Tino apenas fue a la escuela. “Tuve un profesor que pegaba mucho. Y daba miedo. La primera vez que salí al encerado a hacer una cuenta me pegó tantas hostias que me puso las orejas y los ojos negros. Le cogí miedo. No aprendí mucho».
Se hizo pastor. Pasaba el día entero en el monte, feliz con las cabras, «aunque a veces me hacen rabiar».

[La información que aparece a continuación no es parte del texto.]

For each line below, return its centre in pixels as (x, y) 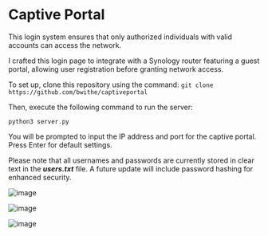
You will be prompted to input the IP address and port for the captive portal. (132, 136)
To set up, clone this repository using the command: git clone (111, 85)
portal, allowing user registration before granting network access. (116, 69)
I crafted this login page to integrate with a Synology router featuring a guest (134, 61)
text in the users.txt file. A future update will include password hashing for (131, 168)
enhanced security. (40, 177)
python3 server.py (39, 121)
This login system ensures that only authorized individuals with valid (120, 37)
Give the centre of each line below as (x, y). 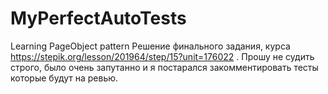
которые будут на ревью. (64, 78)
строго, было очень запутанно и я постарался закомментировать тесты (164, 67)
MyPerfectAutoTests (98, 18)
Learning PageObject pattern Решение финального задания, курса (150, 46)
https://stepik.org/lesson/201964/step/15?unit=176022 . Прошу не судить (162, 56)
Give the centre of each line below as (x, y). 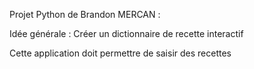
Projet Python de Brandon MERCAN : (85, 14)
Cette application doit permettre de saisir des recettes (120, 53)
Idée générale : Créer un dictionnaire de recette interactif (126, 33)
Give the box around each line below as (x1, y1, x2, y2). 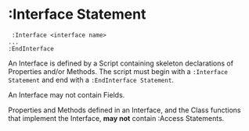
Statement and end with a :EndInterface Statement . (8, 75, 175, 84)
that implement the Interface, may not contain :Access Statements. (8, 113, 225, 122)
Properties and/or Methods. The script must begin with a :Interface (8, 66, 229, 76)
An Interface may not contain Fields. (8, 90, 125, 99)
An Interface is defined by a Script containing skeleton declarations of (8, 58, 233, 68)
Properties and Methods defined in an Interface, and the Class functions (8, 105, 241, 115)
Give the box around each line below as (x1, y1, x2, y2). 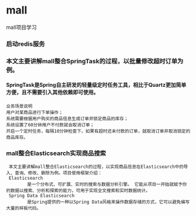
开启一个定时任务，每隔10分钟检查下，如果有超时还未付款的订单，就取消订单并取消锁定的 (6, 128, 191, 134)
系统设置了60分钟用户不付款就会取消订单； (6, 122, 95, 128)
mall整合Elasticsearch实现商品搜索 (6, 149, 106, 157)
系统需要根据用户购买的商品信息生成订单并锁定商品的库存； (6, 116, 129, 122)
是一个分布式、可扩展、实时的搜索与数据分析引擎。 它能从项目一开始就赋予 (27, 181, 183, 188)
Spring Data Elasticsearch (8, 193, 75, 199)
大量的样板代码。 (6, 205, 42, 211)
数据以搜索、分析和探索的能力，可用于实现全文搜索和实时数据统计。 (10, 188, 151, 194)
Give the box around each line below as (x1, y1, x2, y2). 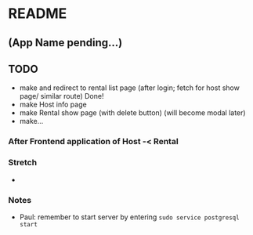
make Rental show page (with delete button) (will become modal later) (19, 108, 246, 117)
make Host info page (19, 99, 88, 110)
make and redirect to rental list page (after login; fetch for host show (19, 83, 240, 92)
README (8, 5, 67, 23)
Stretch (8, 157, 38, 168)
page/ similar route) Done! (19, 92, 104, 101)
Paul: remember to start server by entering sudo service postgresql (19, 212, 240, 222)
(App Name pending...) (8, 36, 123, 49)
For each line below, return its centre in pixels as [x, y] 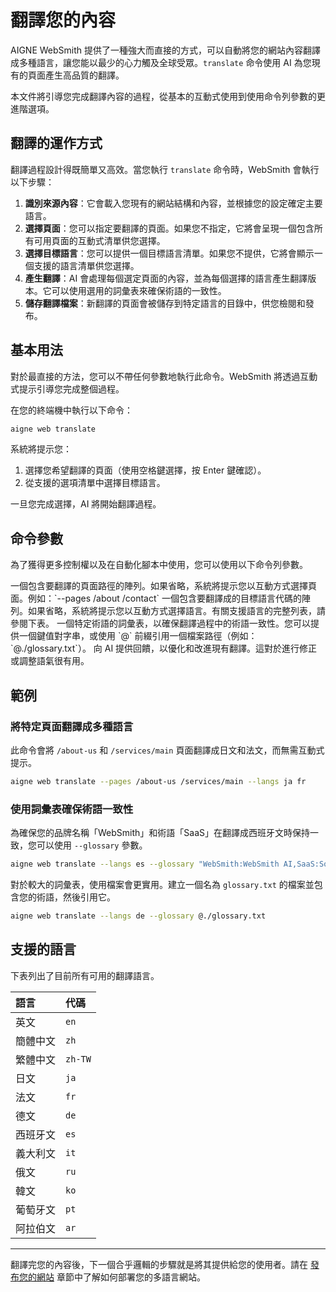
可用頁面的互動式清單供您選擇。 [99, 240]
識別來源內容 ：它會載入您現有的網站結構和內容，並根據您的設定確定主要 [173, 203]
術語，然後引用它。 [76, 897]
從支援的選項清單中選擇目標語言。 [95, 483]
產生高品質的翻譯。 [84, 75]
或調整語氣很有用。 [50, 661]
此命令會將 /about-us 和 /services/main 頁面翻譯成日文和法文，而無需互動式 [167, 750]
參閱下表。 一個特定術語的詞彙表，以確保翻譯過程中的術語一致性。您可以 [160, 623]
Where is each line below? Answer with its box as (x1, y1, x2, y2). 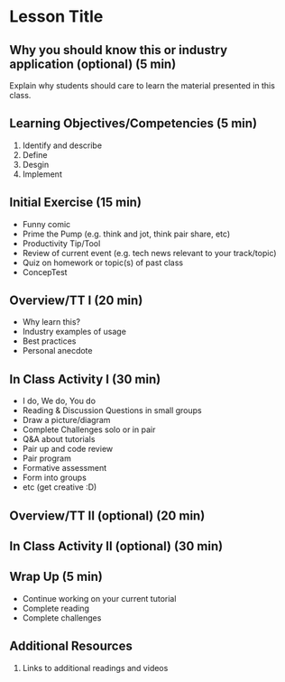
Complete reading (22, 603, 90, 613)
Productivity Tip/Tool (22, 237, 101, 249)
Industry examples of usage (22, 327, 126, 337)
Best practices (22, 336, 77, 346)
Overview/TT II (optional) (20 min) (9, 508, 206, 523)
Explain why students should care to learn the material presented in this (9, 80, 275, 91)
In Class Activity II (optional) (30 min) (9, 539, 224, 554)
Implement (22, 169, 63, 180)
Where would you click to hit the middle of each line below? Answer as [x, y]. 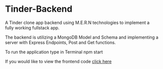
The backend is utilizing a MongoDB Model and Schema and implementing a [82, 37]
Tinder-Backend [39, 9]
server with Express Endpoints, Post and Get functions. [61, 42]
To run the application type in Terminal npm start [54, 52]
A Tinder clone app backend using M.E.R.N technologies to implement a [77, 23]
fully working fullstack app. [32, 27]
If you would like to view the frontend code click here [58, 61]
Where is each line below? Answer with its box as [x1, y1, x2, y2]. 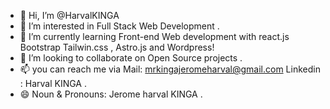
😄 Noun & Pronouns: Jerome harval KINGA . [19, 88, 203, 100]
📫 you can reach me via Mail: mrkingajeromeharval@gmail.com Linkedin [19, 63, 321, 75]
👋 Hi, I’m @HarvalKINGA [19, 10, 120, 21]
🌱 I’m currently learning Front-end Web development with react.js [19, 31, 290, 42]
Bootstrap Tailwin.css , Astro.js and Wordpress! [19, 41, 215, 53]
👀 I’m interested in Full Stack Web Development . [19, 20, 220, 32]
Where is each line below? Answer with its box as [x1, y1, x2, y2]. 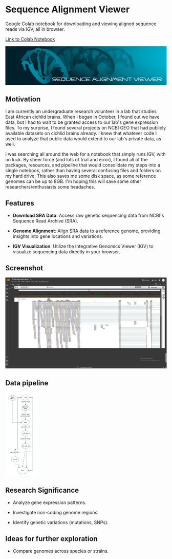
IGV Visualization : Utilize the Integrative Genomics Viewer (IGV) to [12, 243, 154, 250]
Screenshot [5, 264, 44, 272]
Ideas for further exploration [5, 534, 98, 543]
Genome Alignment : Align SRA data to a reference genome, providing [12, 228, 161, 234]
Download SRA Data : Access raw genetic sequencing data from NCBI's [12, 212, 164, 219]
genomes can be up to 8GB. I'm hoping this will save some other [5, 178, 142, 184]
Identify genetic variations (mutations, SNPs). [12, 519, 109, 526]
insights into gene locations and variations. [12, 233, 103, 239]
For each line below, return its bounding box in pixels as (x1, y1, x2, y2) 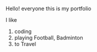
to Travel (14, 41, 37, 47)
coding (14, 28, 32, 35)
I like (5, 17, 17, 23)
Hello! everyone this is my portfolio (5, 5, 92, 12)
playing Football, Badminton (14, 34, 83, 41)
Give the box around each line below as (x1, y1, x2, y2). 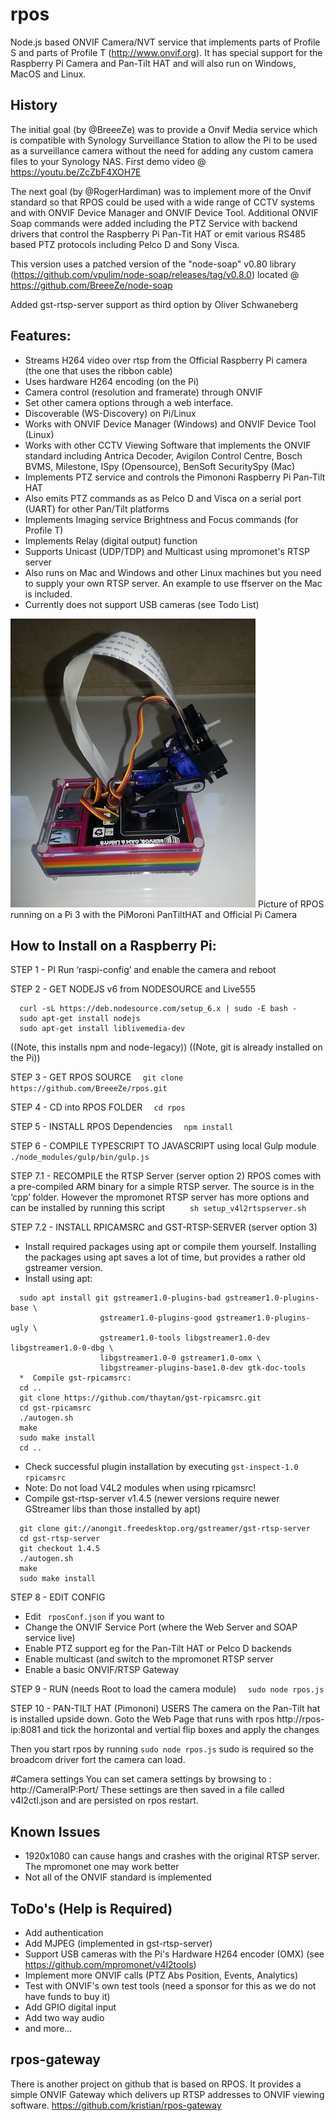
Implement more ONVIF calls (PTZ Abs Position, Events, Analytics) (24, 1969, 299, 1981)
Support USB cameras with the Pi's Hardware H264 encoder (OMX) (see (24, 1948, 325, 1960)
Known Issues (10, 1823, 101, 1840)
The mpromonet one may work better (24, 1861, 180, 1873)
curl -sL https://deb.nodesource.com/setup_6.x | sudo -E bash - (19, 1004, 298, 1014)
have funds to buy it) (24, 1991, 111, 2002)
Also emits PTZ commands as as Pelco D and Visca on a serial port (24, 492, 302, 504)
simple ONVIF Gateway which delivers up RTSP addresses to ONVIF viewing (10, 2088, 325, 2100)

Le gustaba el oficio. También escribir. «Cosas que yo oía, versos que escuchaba. Si tú lo escribes, yo lo leo; si yo lo escribo, tú lo lees». Rayaba con pizarra sobre los canchales.
En uno de ellos anotó:
¿De qué le sirbe al pastor
tener la mujer bonita,
si de día no la ve
y de noche se la quitan?
Alguien apostilló debajo: “¡Burro! ¡Sirve no se escribe con B, se escribe con V!”. Aquel insulto le entristeció: “Me dio mucha vergüenza y mucha pena. Desde entonces no he vuelto a escribir en las peñas”. Pero no se rindió: “Ese día me dije: voy a intentar que a mi hija nadie le diga burra. Y estoy contento: ha terminado dos carreras y está haciendo la tercera”.
En otro canchal rayó:
No creas que es por envidia.
si vengo a decirte que te quiero.
Pues otros ya te lo han dicho,
yo no quiero ser menos.

Tino fue un hombre muy grande. Al hablar extendía los brazos, tal vez para abrazar a cuantos le escuchaban y querían. Expresaba sus emociones con la firmeza de su voz y la fuerza que delataban unas manos imponentes.
Poco tiempo después de participar en el documental que se negó a ver, Tino murió. Ya era inolvidable.